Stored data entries
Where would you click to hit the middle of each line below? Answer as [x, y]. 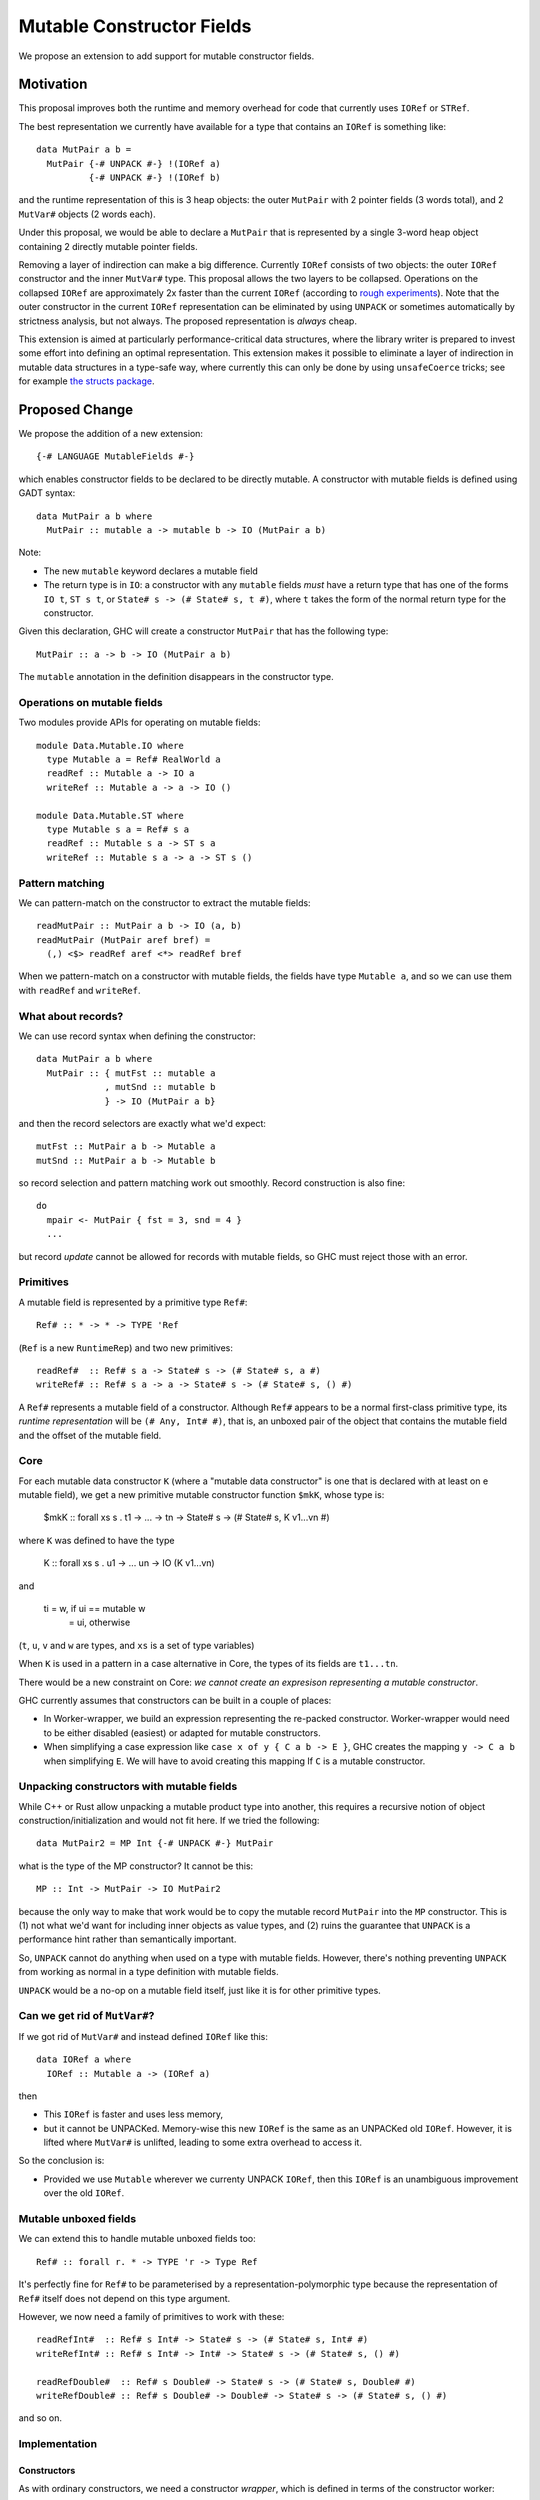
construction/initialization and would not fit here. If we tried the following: [169, 1821]
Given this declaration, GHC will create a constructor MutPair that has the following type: [203, 631]
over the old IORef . [84, 2193]
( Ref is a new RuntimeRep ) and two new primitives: [126, 1347]
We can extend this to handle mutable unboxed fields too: [137, 2239]
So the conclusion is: [61, 2161]
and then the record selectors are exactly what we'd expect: [142, 1123]
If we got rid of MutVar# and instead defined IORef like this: [143, 2036]
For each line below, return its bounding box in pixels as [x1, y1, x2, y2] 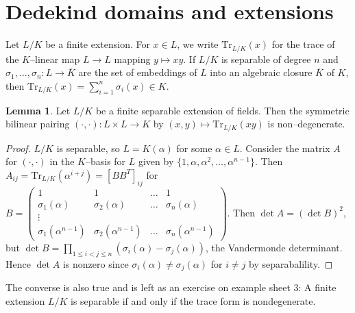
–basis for [85, 154, 126, 168]
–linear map [30, 51, 80, 66]
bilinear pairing [5, 116, 70, 131]
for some [176, 140, 212, 155]
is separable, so [56, 140, 120, 155]
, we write [177, 37, 219, 51]
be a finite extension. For [45, 37, 150, 51]
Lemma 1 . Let [5, 103, 71, 117]
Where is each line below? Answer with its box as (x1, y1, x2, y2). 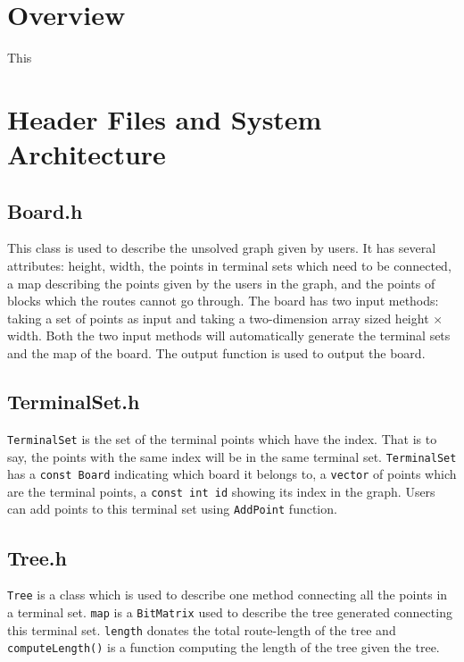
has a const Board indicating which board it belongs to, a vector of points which (7, 465, 457, 483)
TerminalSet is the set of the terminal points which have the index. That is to (7, 429, 437, 448)
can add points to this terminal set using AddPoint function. (7, 499, 337, 518)
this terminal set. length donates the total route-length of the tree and (7, 620, 396, 639)
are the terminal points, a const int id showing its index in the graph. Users (7, 482, 435, 500)
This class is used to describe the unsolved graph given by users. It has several (7, 239, 436, 257)
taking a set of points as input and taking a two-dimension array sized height (7, 308, 429, 327)
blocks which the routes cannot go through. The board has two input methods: (7, 291, 439, 310)
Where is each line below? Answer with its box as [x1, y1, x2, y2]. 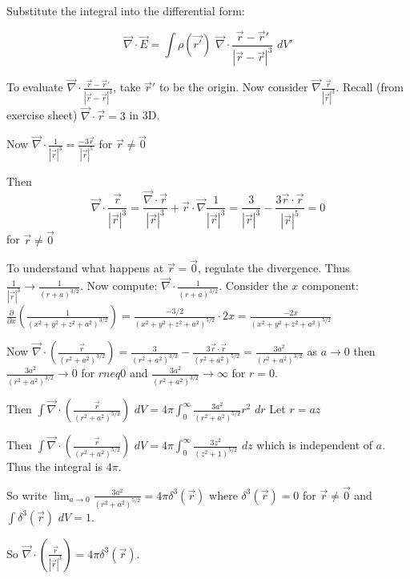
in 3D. [129, 107, 160, 123]
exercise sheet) [6, 107, 78, 123]
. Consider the [219, 277, 288, 294]
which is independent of [256, 436, 373, 453]
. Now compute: [80, 277, 158, 294]
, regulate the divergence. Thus [198, 259, 350, 276]
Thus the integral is [6, 458, 102, 475]
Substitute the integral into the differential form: [6, 2, 245, 18]
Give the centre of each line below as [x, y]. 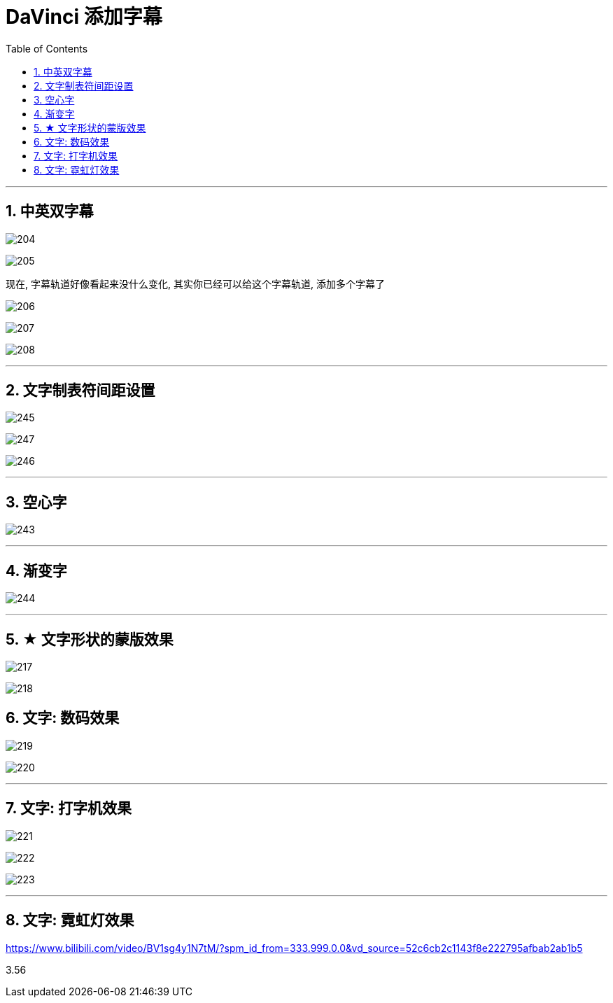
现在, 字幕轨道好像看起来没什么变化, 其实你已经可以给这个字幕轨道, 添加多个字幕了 [195, 283]
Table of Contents [47, 48]
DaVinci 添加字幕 [84, 17]
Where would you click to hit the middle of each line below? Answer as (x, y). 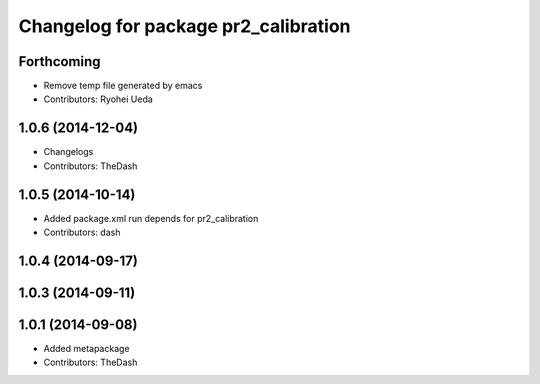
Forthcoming (59, 61)
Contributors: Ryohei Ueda (98, 99)
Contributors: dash (82, 232)
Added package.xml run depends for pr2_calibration (151, 218)
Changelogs (68, 152)
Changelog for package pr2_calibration (184, 26)
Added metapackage (86, 348)
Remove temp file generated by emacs (123, 86)
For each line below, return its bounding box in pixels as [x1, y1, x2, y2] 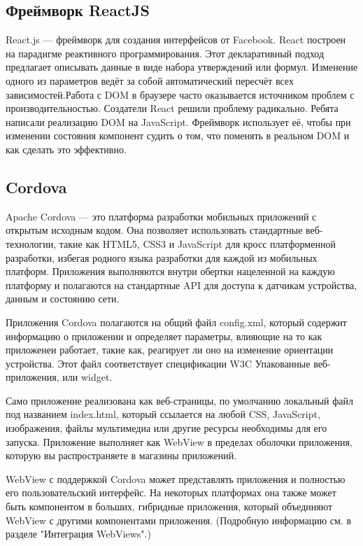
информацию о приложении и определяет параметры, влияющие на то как [6, 328, 322, 343]
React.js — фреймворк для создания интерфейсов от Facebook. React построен [6, 32, 346, 47]
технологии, [6, 236, 57, 251]
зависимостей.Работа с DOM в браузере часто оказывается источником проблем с [6, 87, 355, 101]
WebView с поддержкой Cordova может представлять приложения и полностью [6, 471, 346, 486]
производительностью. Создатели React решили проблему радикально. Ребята [6, 101, 339, 115]
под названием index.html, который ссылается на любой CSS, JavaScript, [6, 407, 320, 421]
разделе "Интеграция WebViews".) [6, 526, 151, 541]
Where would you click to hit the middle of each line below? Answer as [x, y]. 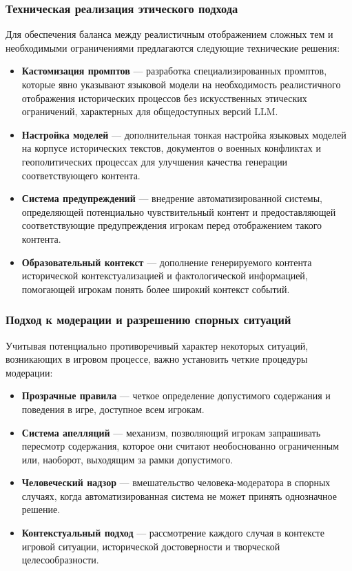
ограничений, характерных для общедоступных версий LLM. [150, 111]
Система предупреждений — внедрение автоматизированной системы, [172, 198]
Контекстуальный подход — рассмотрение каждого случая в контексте [173, 533]
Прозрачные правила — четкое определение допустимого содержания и [176, 395]
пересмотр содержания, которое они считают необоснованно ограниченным [180, 446]
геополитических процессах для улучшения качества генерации [155, 161]
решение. [41, 509]
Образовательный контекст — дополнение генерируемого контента [167, 262]

### EXERCISE
Output each entry exactly. Skip the pictures.

### OUTPUT OF THE EXERCISE
Where would you click to hit the middle of each line below? Answer as [x, y]. 
construction/initialization and would not fit here. If we tried the following: [169, 1821]
Given this declaration, GHC will create a constructor MutPair that has the following type: [203, 631]
over the old IORef . [84, 2193]
( Ref is a new RuntimeRep ) and two new primitives: [126, 1347]
We can extend this to handle mutable unboxed fields too: [137, 2239]
So the conclusion is: [61, 2161]
and then the record selectors are exactly what we'd expect: [142, 1123]
If we got rid of MutVar# and instead defined IORef like this: [143, 2036]
For each line below, return its bounding box in pixels as [x1, y1, x2, y2] 
–basis for [85, 154, 126, 168]
–linear map [30, 51, 80, 66]
bilinear pairing [5, 116, 70, 131]
for some [176, 140, 212, 155]
is separable, so [56, 140, 120, 155]
, we write [177, 37, 219, 51]
be a finite extension. For [45, 37, 150, 51]
Lemma 1 . Let [5, 103, 71, 117]
Where is each line below? Answer with its box as (x1, y1, x2, y2). 
has a const Board indicating which board it belongs to, a vector of points which (7, 465, 457, 483)
TerminalSet is the set of the terminal points which have the index. That is to (7, 429, 437, 448)
can add points to this terminal set using AddPoint function. (7, 499, 337, 518)
this terminal set. length donates the total route-length of the tree and (7, 620, 396, 639)
are the terminal points, a const int id showing its index in the graph. Users (7, 482, 435, 500)
This class is used to describe the unsolved graph given by users. It has several (7, 239, 436, 257)
taking a set of points as input and taking a two-dimension array sized height (7, 308, 429, 327)
blocks which the routes cannot go through. The board has two input methods: (7, 291, 439, 310)
Where is each line below? Answer with its box as [x1, y1, x2, y2]. 
in 3D. [129, 107, 160, 123]
exercise sheet) [6, 107, 78, 123]
. Consider the [219, 277, 288, 294]
which is independent of [256, 436, 373, 453]
. Now compute: [80, 277, 158, 294]
, regulate the divergence. Thus [198, 259, 350, 276]
Thus the integral is [6, 458, 102, 475]
Substitute the integral into the differential form: [6, 2, 245, 18]
Give the centre of each line below as [x, y]. 
现在, 字幕轨道好像看起来没什么变化, 其实你已经可以给这个字幕轨道, 添加多个字幕了 [195, 283]
Table of Contents [47, 48]
DaVinci 添加字幕 [84, 17]
Where would you click to hit the middle of each line below? Answer as (x, y). 
Forthcoming (59, 61)
Contributors: Ryohei Ueda (98, 99)
Contributors: dash (82, 232)
Added package.xml run depends for pr2_calibration (151, 218)
Changelogs (68, 152)
Changelog for package pr2_calibration (184, 26)
Added metapackage (86, 348)
Remove temp file generated by emacs (123, 86)
For each line below, return its bounding box in pixels as [x1, y1, x2, y2] 
информацию о приложении и определяет параметры, влияющие на то как [6, 328, 322, 343]
React.js — фреймворк для создания интерфейсов от Facebook. React построен [6, 32, 346, 47]
технологии, [6, 236, 57, 251]
зависимостей.Работа с DOM в браузере часто оказывается источником проблем с [6, 87, 355, 101]
WebView с поддержкой Cordova может представлять приложения и полностью [6, 471, 346, 486]
производительностью. Создатели React решили проблему радикально. Ребята [6, 101, 339, 115]
под названием index.html, который ссылается на любой CSS, JavaScript, [6, 407, 320, 421]
разделе "Интеграция WebViews".) [6, 526, 151, 541]
Where would you click to hit the middle of each line below? Answer as [x, y]. 
ограничений, характерных для общедоступных версий LLM. [150, 111]
Система предупреждений — внедрение автоматизированной системы, [172, 198]
Контекстуальный подход — рассмотрение каждого случая в контексте [173, 533]
Прозрачные правила — четкое определение допустимого содержания и [176, 395]
пересмотр содержания, которое они считают необоснованно ограниченным [180, 446]
геополитических процессах для улучшения качества генерации [155, 161]
решение. [41, 509]
Образовательный контекст — дополнение генерируемого контента [167, 262]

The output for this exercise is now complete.